[Extracted data entries]
━━━━━━━━━━━━━━━━━━━━━━━━━━━━━━
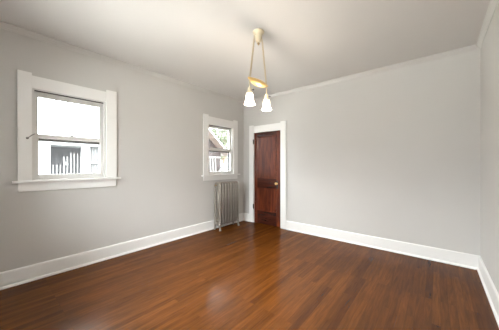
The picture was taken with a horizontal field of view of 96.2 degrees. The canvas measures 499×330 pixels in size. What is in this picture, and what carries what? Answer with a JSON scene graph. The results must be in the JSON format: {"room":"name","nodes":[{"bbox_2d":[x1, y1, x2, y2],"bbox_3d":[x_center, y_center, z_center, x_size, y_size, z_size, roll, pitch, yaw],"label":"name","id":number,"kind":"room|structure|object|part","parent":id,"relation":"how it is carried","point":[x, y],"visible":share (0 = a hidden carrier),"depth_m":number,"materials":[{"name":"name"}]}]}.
{"room":"empty room","nodes":[
{"label":"empty room","id":0,"kind":"room"},
{"bbox_2d":[0,28,243,271],"bbox_3d":[-1.588,-0.095,3.609,0.160,2.750,4.640,0,0,40],"label":"wall","id":1,"kind":"structure","parent":0,"point":[161,188],"depth_m":3.19,"materials":[{"name":"paint"}]},
{"bbox_2d":[11,70,120,191],"bbox_3d":[-2.240,-0.363,2.821,0.272,1.313,1.054,0,0,40],"label":"window","id":2,"kind":"structure","parent":1,"relation":"in","point":[30,88],"depth_m":2.66,"materials":[{"name":"white paint"}]},
{"bbox_3d":[-2.448,-0.425,2.440,0.024,1.189,0.112,0,0,40],"label":"casing","id":3,"kind":"part","parent":2,"relation":"part of","materials":[{"name":"white paint"}]},
{"bbox_3d":[-2.251,-0.573,2.823,0.034,0.549,0.706,0,0,40],"label":"sash","id":4,"kind":"part","parent":2,"relation":"part of","materials":[{"name":"white paint"}]},
{"bbox_3d":[-2.223,-0.094,2.799,0.033,0.524,0.706,0,0,40],"label":"sash","id":5,"kind":"part","parent":2,"relation":"part of","materials":[{"name":"white paint"}]},
{"bbox_3d":[-2.276,-0.076,2.844,0.024,0.487,0.707,0,0,40],"label":"screen frame","id":6,"kind":"part","parent":2,"relation":"part of","materials":[{"name":"grey"}]},
{"bbox_3d":[-2.179,-0.924,2.763,0.020,0.135,0.728,0,0,40],"label":"head casing","id":7,"kind":"part","parent":2,"relation":"part of","materials":[{"name":"white paint"}]},
{"bbox_3d":[-1.904,-0.425,3.088,0.024,1.189,0.124,0,0,40],"label":"casing","id":8,"kind":"part","parent":2,"relation":"part of","materials":[{"name":"white paint"}]},
{"bbox_2d":[0,213,243,289],"bbox_3d":[-1.525,1.194,3.534,0.033,0.172,4.287,0,0,40],"label":"baseboard","id":9,"kind":"structure","parent":1,"relation":"attached to","point":[14,277],"depth_m":2.91,"materials":[{"name":"white paint"}]},
{"bbox_2d":[0,21,243,103],"bbox_3d":[-1.512,-1.442,3.545,0.038,0.055,4.320,0,0,40],"label":"trim","id":10,"kind":"structure","parent":1,"relation":"attached to","point":[3,25],"depth_m":2.97,"materials":[{"name":"paint"}]},
{"bbox_2d":[201,114,239,180],"bbox_3d":[-0.645,-0.341,4.725,0.272,1.294,1.045,0,0,40],"label":"window","id":11,"kind":"structure","parent":1,"relation":"in","point":[231,127],"depth_m":4.70,"materials":[{"name":"white paint"}]},
{"bbox_3d":[-0.847,-0.397,4.351,0.024,1.182,0.122,0,0,40],"label":"casing","id":12,"kind":"part","parent":11,"relation":"part of","materials":[{"name":"white paint"}]},
{"bbox_3d":[-0.653,-0.544,4.729,0.034,0.516,0.685,0,0,40],"label":"sash","id":13,"kind":"part","parent":11,"relation":"part of","materials":[{"name":"clear glass"}]},
{"bbox_3d":[-0.625,-0.075,4.706,0.033,0.537,0.685,0,0,40],"label":"sash","id":14,"kind":"part","parent":11,"relation":"part of","materials":[{"name":"white paint"}]},
{"bbox_3d":[-0.582,-0.886,4.670,0.020,0.148,0.707,0,0,40],"label":"head casing","id":15,"kind":"part","parent":11,"relation":"part of","materials":[{"name":"white paint"}]},
{"bbox_3d":[-0.313,-0.397,4.987,0.024,1.182,0.126,0,0,40],"label":"casing","id":16,"kind":"part","parent":11,"relation":"part of","materials":[{"name":"white paint"}]},
{"bbox_2d":[0,0,490,100],"bbox_3d":[-0.048,-1.540,2.318,4.180,0.140,4.640,0,0,40],"label":"ceiling","id":17,"kind":"structure","parent":0,"point":[207,44],"depth_m":2.50,"materials":[{"name":"paint"}]},
{"bbox_2d":[246,28,270,106],"bbox_3d":[0.099,-1.052,2.469,0.128,0.836,0.423,0,0,40],"label":"pendant lamp","id":18,"kind":"object","parent":17,"relation":"hanging from","point":[258,32],"visible":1,"depth_m":2.43,"materials":[{"name":"gold metal"}]},
{"bbox_2d":[246,79,253,94],"bbox_3d":[0.005,-0.825,2.349,0.076,0.161,0.066,0,0,40],"label":"socket","id":19,"kind":"object","parent":18,"relation":"attached to","point":[249,92],"depth_m":2.35,"materials":[{"name":"gold"}]},
{"bbox_3d":[0.031,-1.167,2.388,0.022,0.472,0.095,0,0,40],"label":"chain","id":20,"kind":"part","parent":18,"relation":"part of","materials":[{"name":"gold metal"}]},
{"bbox_3d":[0.167,-1.167,2.550,0.022,0.472,0.095,0,0,40],"label":"chain","id":21,"kind":"part","parent":18,"relation":"part of","materials":[{"name":"gold metal"}]},
{"bbox_2d":[264,87,270,100],"bbox_3d":[0.200,-0.825,2.582,0.076,0.161,0.066,0,0,40],"label":"socket","id":22,"kind":"object","parent":18,"relation":"attached to","point":[266,98],"depth_m":2.57,"materials":[{"name":"gold"}]},
{"bbox_2d":[0,221,498,329],"bbox_3d":[-0.048,1.340,2.318,4.180,0.120,4.640,0,0,40],"label":"floor","id":23,"kind":"structure","parent":0,"point":[248,275],"depth_m":2.23,"materials":[{"name":"brown wood"}]},
{"bbox_2d":[213,181,238,230],"bbox_3d":[-0.473,0.812,4.584,0.221,0.950,0.614,0,0,40],"label":"radiator","id":24,"kind":"object","parent":23,"relation":"on","point":[226,194],"visible":1,"depth_m":4.50,"materials":[{"name":"metal"}]},
{"bbox_2d":[244,46,479,255],"bbox_3d":[1.397,-0.095,4.042,3.860,2.750,0.180,0,0,40],"label":"wall","id":25,"kind":"structure","parent":0,"point":[394,154],"depth_m":3.35,"materials":[{"name":"paint"}]},
{"bbox_2d":[249,121,285,228],"bbox_3d":[0.402,0.198,4.822,0.950,2.165,0.220,0,0,40],"label":"door","id":26,"kind":"structure","parent":25,"relation":"in","point":[267,143],"depth_m":4.78,"materials":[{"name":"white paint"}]},
{"bbox_3d":[0.047,0.198,5.041,0.124,2.165,0.024,0,0,40],"label":"casing","id":27,"kind":"part","parent":26,"relation":"part of","materials":[{"name":"white paint"}]},
{"bbox_3d":[0.379,0.281,4.812,0.500,1.985,0.038,0,0,40],"label":"rail","id":28,"kind":"part","parent":26,"relation":"part of","materials":[{"name":"brown wood"}]},
{"bbox_3d":[0.373,-0.164,4.805,0.500,0.903,0.027,0,0,40],"label":"panel moulding","id":29,"kind":"part","parent":26,"relation":"part of","materials":[{"name":"brown wood"}]},
{"bbox_3d":[0.373,0.745,4.805,0.500,0.500,0.027,0,0,40],"label":"panel moulding","id":30,"kind":"part","parent":26,"relation":"part of","materials":[{"name":"brown wood"}]},
{"bbox_3d":[0.365,-0.788,4.777,0.703,0.144,0.020,0,0,40],"label":"head casing","id":31,"kind":"part","parent":26,"relation":"part of","materials":[{"name":"white paint"}]},
{"bbox_3d":[0.379,-0.164,4.812,0.496,0.899,0.012,0,0,40],"label":"panel","id":32,"kind":"part","parent":26,"relation":"part of","materials":[{"name":"brown wood"}]},
{"bbox_3d":[0.379,0.745,4.812,0.496,0.496,0.012,0,0,40],"label":"panel","id":33,"kind":"part","parent":26,"relation":"part of","materials":[{"name":"brown wood"}]},
{"bbox_3d":[0.680,0.198,4.510,0.123,2.165,0.024,0,0,40],"label":"casing","id":34,"kind":"part","parent":26,"relation":"part of","materials":[{"name":"white paint"}]},
{"bbox_2d":[244,45,475,103],"bbox_3d":[1.327,-1.442,3.959,3.784,0.055,0.038,0,0,40],"label":"trim","id":35,"kind":"structure","parent":25,"relation":"attached to","point":[473,47],"depth_m":3.41,"materials":[{"name":"paint"}]},
{"bbox_2d":[243,213,480,269],"bbox_3d":[1.329,1.194,3.961,3.860,0.172,0.033,0,0,40],"label":"baseboard","id":36,"kind":"structure","parent":25,"relation":"attached to","point":[466,260],"depth_m":3.31,"materials":[{"name":"white paint"}]},
{"bbox_2d":[480,1,498,293],"bbox_3d":[1.493,-0.095,1.027,0.160,2.750,4.640,0,0,40],"label":"wall","id":37,"kind":"structure","parent":0,"point":[489,51],"depth_m":2.22,"materials":[{"name":"paint"}]},
{"bbox_2d":[476,0,498,48],"bbox_3d":[1.417,-1.442,1.090,0.038,0.055,4.320,0,0,40],"label":"trim","id":38,"kind":"structure","parent":37,"relation":"attached to","point":[493,3],"depth_m":2.26,"materials":[{"name":"paint"}]},
{"bbox_2d":[477,257,498,326],"bbox_3d":[1.409,1.194,1.076,0.033,0.172,4.287,0,0,40],"label":"baseboard","id":39,"kind":"structure","parent":37,"relation":"attached to","point":[492,294],"depth_m":2.14,"materials":[{"name":"white paint"}]},
{"label":"outside","id":40,"kind":"structure","parent":0,"visible":0},
{"bbox_3d":[3.072,2.080,9.045,80.000,0.200,70.000,0,0,40],"label":"ground","id":41,"kind":"structure","parent":40,"visible":0},
{"bbox_2d":[38,132,98,173],"bbox_3d":[-12.821,0.005,12.577,5.500,3.950,13.400,0,0,40],"label":"neighbor house","id":42,"kind":"structure","parent":41,"relation":"on","point":[54,157],"depth_m":13.19,"materials":[{"name":"grey"}]},
{"bbox_3d":[-8.985,-0.650,13.746,0.040,0.860,1.480,0,0,40],"label":"pane","id":43,"kind":"part","parent":42,"relation":"part of","materials":[{"name":"grey glass"}]},
{"bbox_3d":[-8.985,0.300,13.746,0.040,0.760,1.480,0,0,40],"label":"pane","id":44,"kind":"part","parent":42,"relation":"part of","materials":[{"name":"grey glass"}]},
{"bbox_2d":[89,126,227,171],"bbox_3d":[-4.004,-0.627,10.877,3.200,5.214,5.520,0,0,40],"label":"outbuilding","id":45,"kind":"structure","parent":41,"relation":"on","point":[214,142],"depth_m":11.60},
{"bbox_2d":[209,157,224,171],"bbox_3d":[-1.773,0.655,11.422,0.120,2.650,1.420,0,0,40],"label":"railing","id":46,"kind":"structure","parent":41,"relation":"on","point":[222,168],"depth_m":11.44,"materials":[{"name":"grey paint"}]},
{"bbox_3d":[-1.486,0.905,11.781,0.100,2.150,0.500,0,0,40],"label":"panel","id":47,"kind":"part","parent":46,"relation":"part of","materials":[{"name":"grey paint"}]},
{"bbox_2d":[209,128,227,170],"bbox_3d":[-2.145,-1.566,19.199,4.164,7.107,4.731,0,0,40],"label":"leafy tree","id":48,"kind":"object","parent":41,"relation":"on","point":[222,134],"visible":0.07,"depth_m":17.86,"materials":[{"name":"green plant"}]}
]}
━━━━━━━━━━━━━━━━━━━━━━━━━━━━━━
• [Your objective] Those lines above that contain the string "empty" should be returned.

• [Response to this task]
{"room":"empty room","nodes":[
{"label":"empty room","id":0,"kind":"room"},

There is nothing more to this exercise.